Kagi pays Google for search results to supplement its index so it will keep reddit results as long as Google lets them
I will pay for a server and then host SearX-NG rather than paying for a Good Service. Yep, I am wierd.
I actually have an instance of searxng as well. I use it with my local chatGPT.
Yes an ad, and a free one at that.
I’m still getting full reddit results on DDG.
Old indexed results are fine. But anything from last week is not showing up
To be fair, Reddit is no longer that good of a source for answers in the later years.
Quality drop in comments is insane. Sometimes it looks like Quora.
Am I bbbrrrregnant?
If we consider all possible outcomes on a galaxy scale, then No.
Also my collection of hobbies seems to match up well with the people who nuked their post history after the API-ocalypse. Even when I get good search results I click through and… so many deleted comments…
It irritates me that so many forums and media sites allow you to edit your posts at will. There’s one site I go to that I like very much - it has a 5 minute edit window, and after that, your post can no longer be edited. You can’t change what you said, pretend you never said things, etc, once you say something it remains. It would be nice if more sites were like that. Or at least, if you edit/delete something, for there to be an option to check the history to see what it used to be, so if you try to delete some comment you made people can still check it. Whether it’s informational, or it’s because you’re trying to hide something you said that you realize was actually super shitty and people are getting angry at you for it, I prefer things to stick.
I was looking for Bluetooth speakers recommendations and it’s the first time I really noticed “generic bot replies” like “I’ve got this great product to recommend, not only is it good but it offers great sound quality as well! The product is [link to Amazon page]”
Gotta start searching using “before:” to get quality results…

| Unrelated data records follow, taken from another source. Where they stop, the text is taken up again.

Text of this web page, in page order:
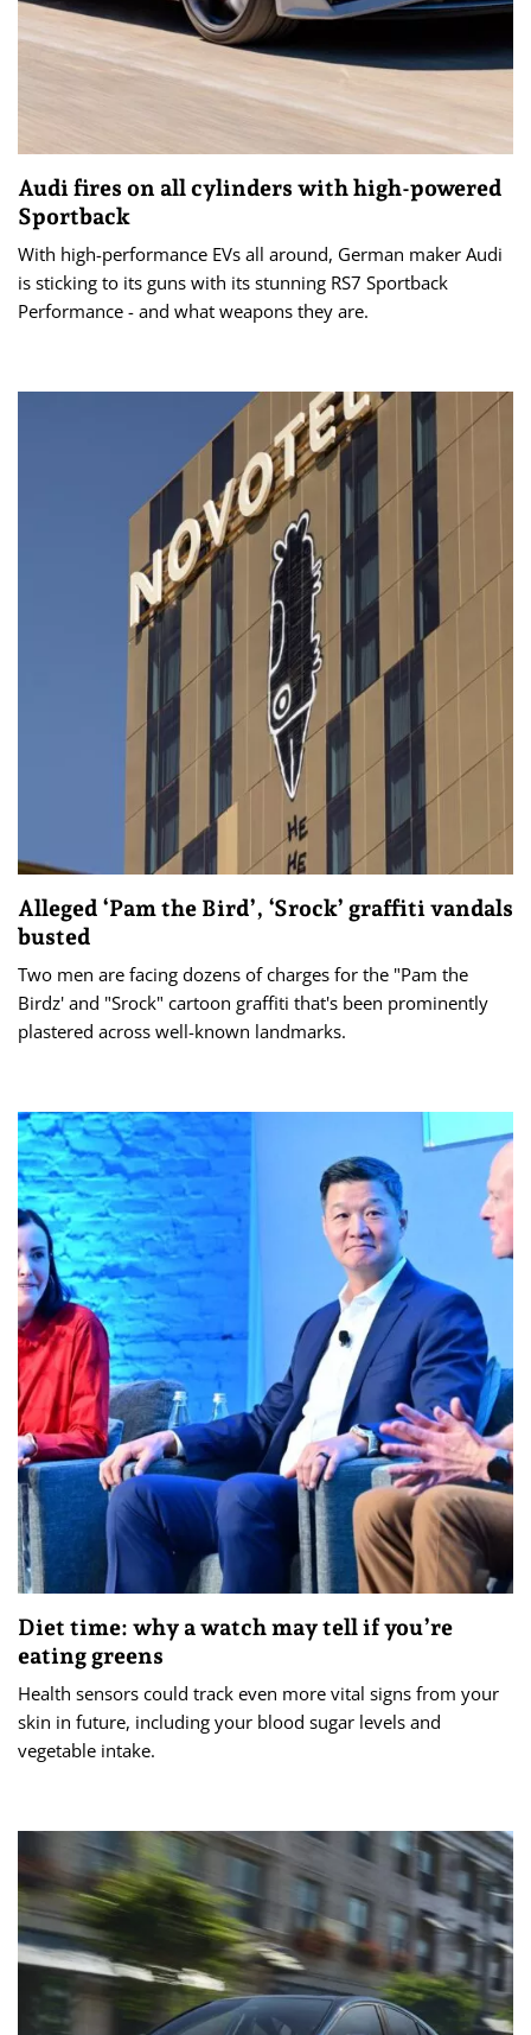
Audi fires on all cylinders with high-powered
Sportback
With high-performance EVs all around, German maker Audi
is sticking to its guns with its stunning RS7 Sportback
Performance - and what weapons they are.
Alleged ‘Pam the Bird’, ‘Srock’ graffiti vandals
busted
Two men are facing dozens of charges for the "Pam the
Birdz' and "Srock" cartoon graffiti that's been prominently
plastered across well-known landmarks.
Diet time: why a watch may tell if you’re
eating greens
Health sensors could track even more vital signs from your
skin in future, including your blood sugar levels and
vegetable intake.
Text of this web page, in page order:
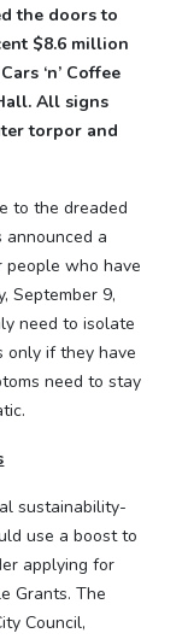
the doors to
$8.6 million
‘n’ Coffee
All signs
torpor and
to the dreaded
announced a
people who have
September 9,
need to isolate
only if they have
need to stay
sustainability-
use a boost to
applying for
Grants. The
Council,
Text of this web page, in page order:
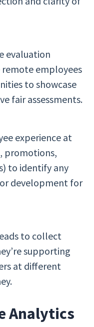
evaluation
remote employees
to showcase
fair assessments.
experience at
promotions,
to identify any
development for
to collect
supporting
at different
Analytics
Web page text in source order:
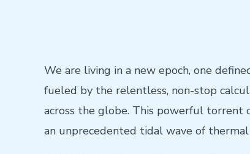
We are living in a new epoch, one
fueled by the relentless, non-stop
across the globe. This powerful torrent
an unprecedented tidal wave of thermal
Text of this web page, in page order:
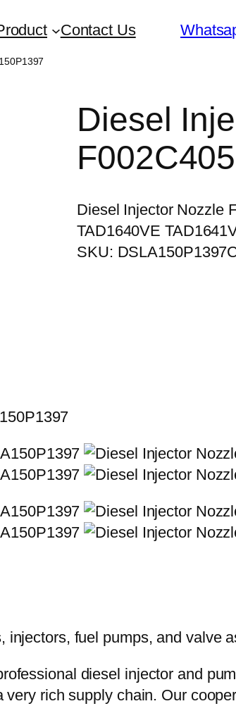
Contact Us
Diesel
Diesel Injector Nozzle
TAD1640VE
SKU: DSLA150P1397
diesel injector and
rich supply chain. Our
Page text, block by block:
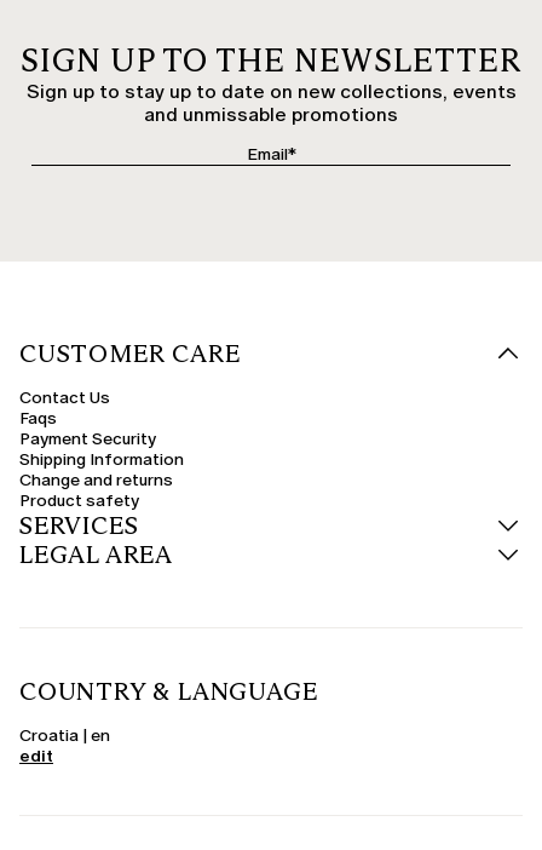
SIGN UP TO THE NEWSLETTER
Sign up to stay up to date on new collections, events
and unmissable promotions
CUSTOMER CARE
Contact Us
Faqs
Payment Security
Shipping Information
Change and returns
Product safety
SERVICES
LEGAL AREA
COUNTRY & LANGUAGE
Croatia | en
edit
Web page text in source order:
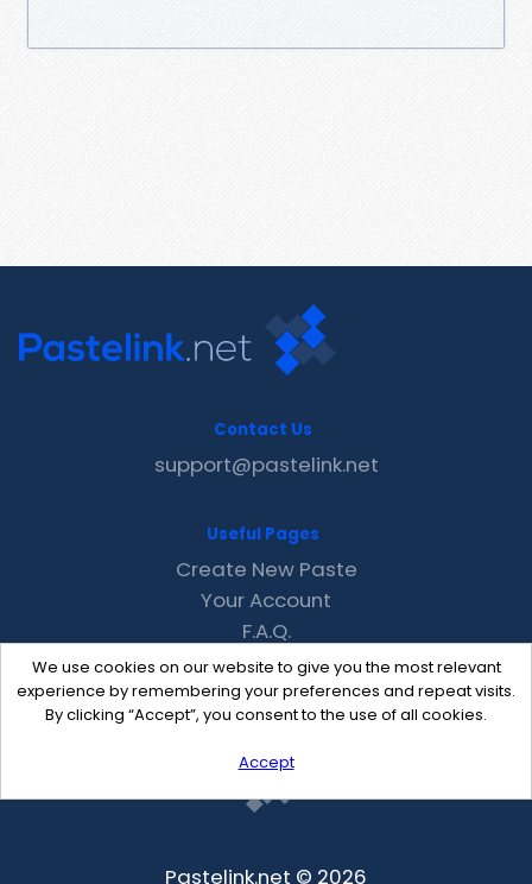
We use cookies on our website to give you the most relevant
experience by remembering your preferences and repeat visits.
By clicking “Accept”, you consent to the use of all cookies.
Accept
Contact Us
support@pastelink.net
Useful Pages
Create New Paste
Your Account
F.A.Q.
Recent
Contact
Pastelink.net © 2026
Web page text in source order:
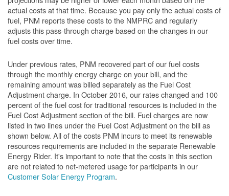
actual costs at that time. Because you pay only the actual costs of
fuel, PNM reports these costs to the NMPRC and regularly
adjusts this pass-through charge based on the changes in our
fuel costs over time.
Under previous rates, PNM recovered part of our fuel costs
through the monthly energy charge on your bill, and the
remaining amount was billed separately as the Fuel Cost
Adjustment charge. In October 2016, our rates changed and 100
percent of the fuel cost for traditional resources is included in the
Fuel Cost Adjustment section of the bill. Fuel charges are now
listed in two lines under the Fuel Cost Adjustment on the bill as
shown below. All of the costs PNM incurs to meet its renewable
resources requirements are included in the separate Renewable
Energy Rider. It's important to note that the costs in this section
are not related to net-metered usage for participants in our
Customer Solar Energy Program.
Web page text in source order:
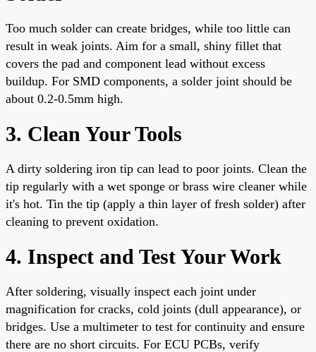
Too much solder can create bridges, while too little can
result in weak joints. Aim for a small, shiny fillet that
covers the pad and component lead without excess
buildup. For SMD components, a solder joint should be
about 0.2-0.5mm high.
3. Clean Your Tools
A dirty soldering iron tip can lead to poor joints. Clean the
tip regularly with a wet sponge or brass wire cleaner while
it's hot. Tin the tip (apply a thin layer of fresh solder) after
cleaning to prevent oxidation.
4. Inspect and Test Your Work
After soldering, visually inspect each joint under
magnification for cracks, cold joints (dull appearance), or
bridges. Use a multimeter to test for continuity and ensure
there are no short circuits. For ECU PCBs, verify
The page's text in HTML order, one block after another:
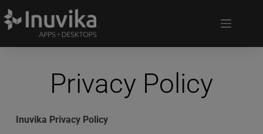
Privacy Policy
Inuvika Privacy Policy
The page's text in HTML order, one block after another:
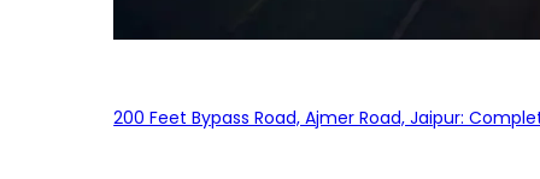
200 Feet Bypass Road, Ajmer Road, Jaipur:
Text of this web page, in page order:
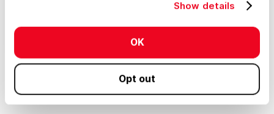
Show details
OK
Opt out
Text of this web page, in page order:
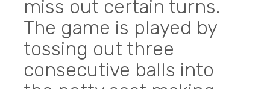
miss out certain turns.
The game is played by
tossing out three
consecutive balls into
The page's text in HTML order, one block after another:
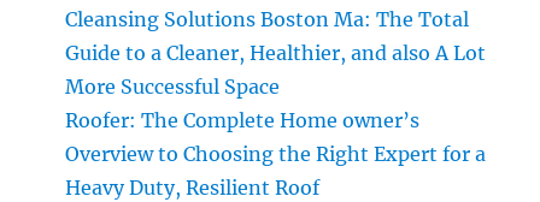
Cleansing Solutions Boston Ma: The Total
Guide to a Cleaner, Healthier, and also A Lot
More Successful Space
Roofer: The Complete Home owner’s
Overview to Choosing the Right Expert for a
Heavy Duty, Resilient Roof
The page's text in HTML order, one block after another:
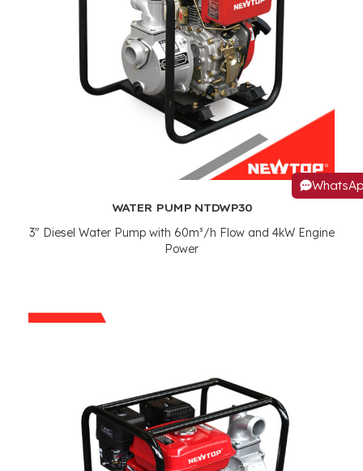
WATER PUMP NTDWP30
3" Diesel Water Pump with 60m³/h Flow and 4kW Engine
Power
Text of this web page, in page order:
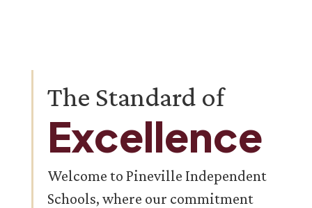
The Standard of
Excellence
Welcome to Pineville Independent
Schools, where our commitment
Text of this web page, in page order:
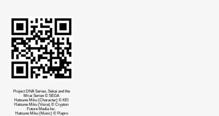
Project DIVA Series, Sekai and the
Mirai Series © SEGA
Hatsune Miku (Character) © KEI
Hatsune Miku (Voice) © Crypton
Future Media Inc.
Hatsune Miku (Music) © Piapro
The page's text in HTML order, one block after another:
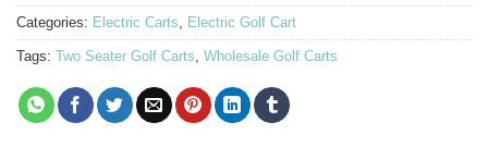
Categories: Electric Carts, Electric Golf Cart
Tags: Two Seater Golf Carts, Wholesale Golf Carts
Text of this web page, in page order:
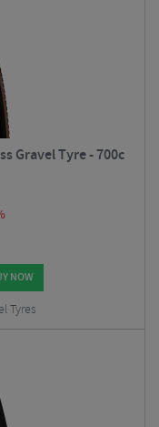
Gravel Tyre - 700c
NOW
Tyres
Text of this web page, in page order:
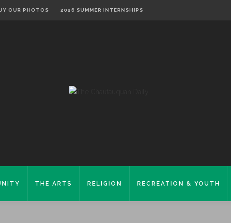
OUR PHOTOS 2026 SUMMER INTERNSHIPS
THE ARTS RELIGION RECREATION & YOUTH
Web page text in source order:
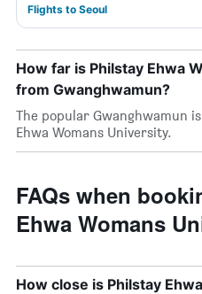
Flights to Seoul
How far is Philstay Ehwa
from Gwanghwamun?
The popular Gwanghwamun
Ehwa Womans University.
FAQs when
Ehwa Womans
How close is Philstay
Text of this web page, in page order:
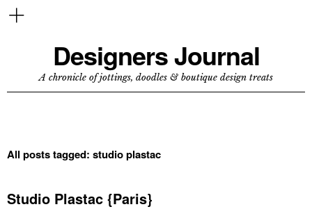
Designers Journal
A chronicle of jottings, doodles & boutique design treats
All posts tagged: studio plastac
Studio Plastac {Paris}
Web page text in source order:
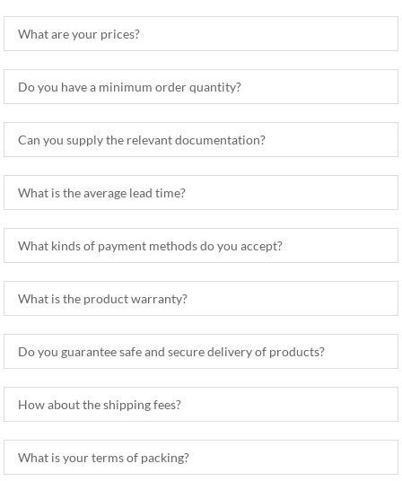
What are your prices?
Do you have a minimum order quantity?
Can you supply the relevant documentation?
What is the average lead time?
What kinds of payment methods do you accept?
What is the product warranty?
Do you guarantee safe and secure delivery of products?
How about the shipping fees?
What is your terms of packing?
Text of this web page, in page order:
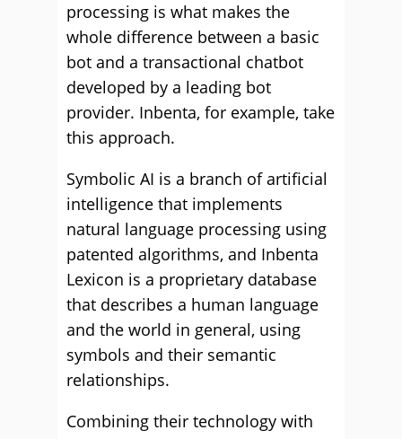
processing is what makes the
whole difference between a basic
bot and a transactional chatbot
developed by a leading bot
provider. Inbenta, for example, take
this approach.
Symbolic AI is a branch of artificial
intelligence that implements
natural language processing using
patented algorithms, and Inbenta
Lexicon is a proprietary database
that describes a human language
and the world in general, using
symbols and their semantic
relationships.
Combining their technology with
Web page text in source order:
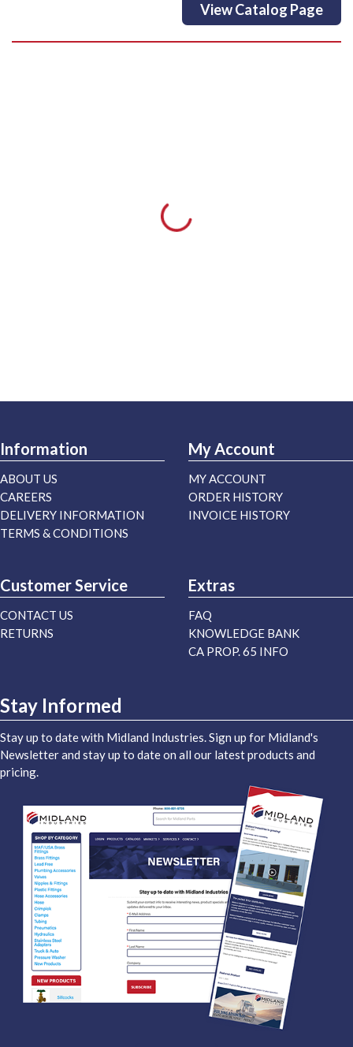
View Catalog Page
Information
ABOUT US
CAREERS
DELIVERY INFORMATION
TERMS & CONDITIONS
My Account
MY ACCOUNT
ORDER HISTORY
INVOICE HISTORY
Customer Service
CONTACT US
RETURNS
Extras
FAQ
KNOWLEDGE BANK
CA PROP. 65 INFO
Stay Informed
Stay up to date with Midland Industries. Sign up for Midland's
Newsletter and stay up to date on all our latest products and
pricing.
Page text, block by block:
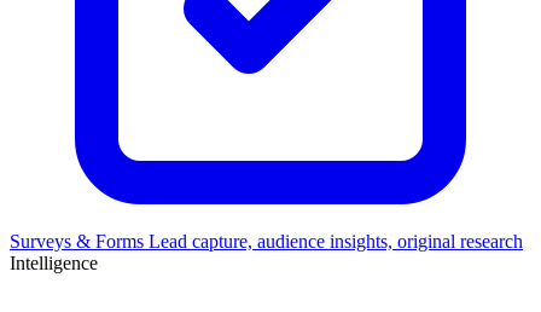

I’m seeing bots promoted and sold to generate those kinds of replies, RIP internet, looking forward to SSN/DNA+background check review verification (I kid but I half dream of that privacy nightmare partially plugging the review fraud hole).
I’m with you on embracing the privacy nightmare to kill off cheaters in games. Tie an account to a real identity and that problem will quickly reduce.
thats fucked
Oh good, I can’t view most reddit threads without an account anymore, so it’ll be nice to see those results go away.
I wasn’t aware of this, when did it start? So far, it has never happened to me not to be able to view reddit threads
Weird, most of the results I get from Google’s search are from Quora (and they fucking suck). Google as a search engine has been going downhill for a while now. Reddit has becomes an increasingly spammy shithole full of corporate and political astroturfing too.
whoever is left there deserves whatever happens. they really showed what they thought of the users over the years. culminating in app/api control.
…and Pepperidge Farm definitely remembers saydra.